If you had a sloppy maths teacher at school you might have grown up with the idea that the number $\pi$ is equal to $22/7.$ Now that is completely wrong. Writing those numbers out in decimal gives $22/7=3.142...$ while $\pi =3.141...$. There's a difference in the third decimal place after the decimal point!

Surely this small inaccuracy doesn't matter? Well, as the following extract from a longer article by Chris Budd shows, it really does.

The point is that $\pi$ is not any number. It lies at the heart of any technology that involves rotation or waves, and that is much of mechanical and electrical engineering. If rotating parts in, say, a typical jet engine are not manufactured to high tolerance, then the parts simply won't rotate. This typically involves measurements correct to one part in 10,000 and, as these measurements involve $\pi$, we require a value of $\pi$ to at least this order of accuracy to prevent errors.

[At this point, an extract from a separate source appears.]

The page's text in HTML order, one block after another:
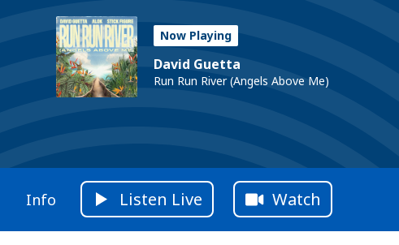
Now Playing
David Guetta
Run Run River (Angels Above Me)
Info Listen Live Watch

In medical imaging using CAT or MRI scanners, the scanning devices move on a ring which has to be manufactured to a tolerance of one part in 1,000,000, requiring an even more precise value of $\pi$. However, even this level of accuracy pales into insignificance when we look at modern electrical devices. In high frequency electronics, with frequencies in the order of 1GHz (typical for mobile phones or GPS applications), electrical engineers require a precision in the value used for $\pi$ in the order of one part in 1,000,000,000,000,000. So, the modern world needs $\pi$ and it needs it accurately!